靳城的冬天实在是冷,两人最开始都冻的脸色发紫,带在身上的旧棉衣缝缝补补的已经不能御寒了。后来谢瑜青用一点一点攒起来钱买了件新棉衣,每次都要趁早起床搭着灶台烧起来的热气把衣服烘的暖和和的,这样谢瑜昭起床穿上就不会太冷。
后厨的师傅还笑他干什么买那么好的衣裳,谢瑜青笑了笑,手上的活不停,他说他要给弟弟最好的,他可以穿旧的穿破的,但是他弟弟不可以,他要漂漂亮亮的,他这个年纪就该好好念书不要受罪。

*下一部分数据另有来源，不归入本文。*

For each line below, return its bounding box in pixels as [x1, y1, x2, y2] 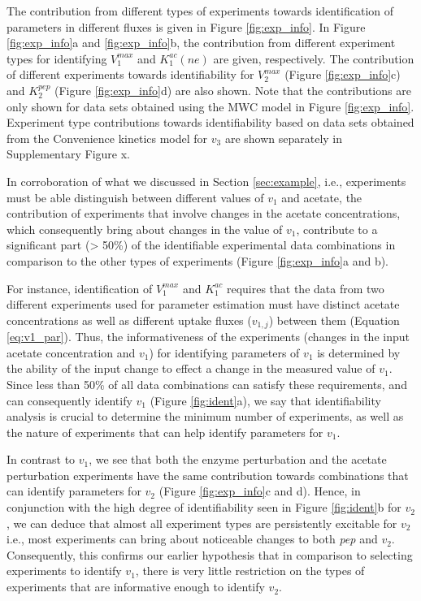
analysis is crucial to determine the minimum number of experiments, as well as [7, 408, 404, 425]
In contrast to [7, 451, 76, 468]
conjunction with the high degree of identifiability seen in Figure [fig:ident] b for [7, 499, 401, 516]
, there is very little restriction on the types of [135, 562, 365, 579]
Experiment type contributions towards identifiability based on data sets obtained [7, 114, 414, 131]
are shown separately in [224, 129, 343, 146]
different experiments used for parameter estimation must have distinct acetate [7, 296, 400, 313]
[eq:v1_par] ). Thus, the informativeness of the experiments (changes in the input [7, 328, 410, 345]

酒楼的掌柜心善,见谢瑜青每天仔仔细细的干活,又看他们实在没钱年纪又小,入冬的时候给他俩找了间小客房不至于冻死。
谢瑜昭是很有天赋的,教书先生不止一次称赞过,甚至连偶尔遇上的算命先生也说他天命贵子。
十五岁的少年正势如白杨出落的修长清瘦,五官精致又俊朗,一身粗布麻衣也掩盖不了出色的容貌。
来此地游历的仙人只一眼就知道谢瑜昭是个难得的天才,他随着他到酒楼,正欲和他说修行之事时,谢瑜昭就看见谢瑜青灰头土脸的从后厨出来,他还来不及和仙人说抱歉就急慌慌的跑过去看他哥。刚把灶台通好的谢瑜青像是被母猫一寸一寸舔干净的小猫一样被谢瑜昭细心擦干净脏污。
看见那位青衣仙人,谢瑜青下意识赔笑着问要点些什么,那位仙人笑着摇摇头,反而邀他们上了一间包厢。
被最具盛名的第一修仙宗门的长老看中是天大的好事,谢瑜青不可能不答应。他从未想过有一天可以接触到修仙这些事,作为一个小人物就连来往客人口中常说的邪祟他都不曾见过。他翻来覆去地看着仙人留下来的签柬,喜滋滋地为谢瑜昭收拾行囊,生怕少了什么,而亦步亦趋跟在他身旁的谢瑜昭却皱着眉头一言不发。
待到夜深人静,谢瑜昭看着熟睡的哥哥,终于下定决心般的起身下床,提着灯往楼上客房走去。他在仙人暂住的客房前踌躇许久才伸手敲了敲门。
“我答应去太一宗,但是我哥也必须和我一起去。”少年的语气坚定,但眼底带着稚气的希冀和试探。仙人答应了,答应的出奇顺利,这让谢瑜昭愣了愣。他眼睛亮亮的,笑着谢过他就要推门出去,身后打坐的仙人看着他的背影叹了口气,略哑的声音带着几分他捉摸不透的情绪幽幽传到他耳中。
“知其不可奈何,而安之若命。”
可那时候的谢瑜昭听不明白,只带着欣喜和期待背上包袱和哥哥踏上那条当时他以为最好的那条路。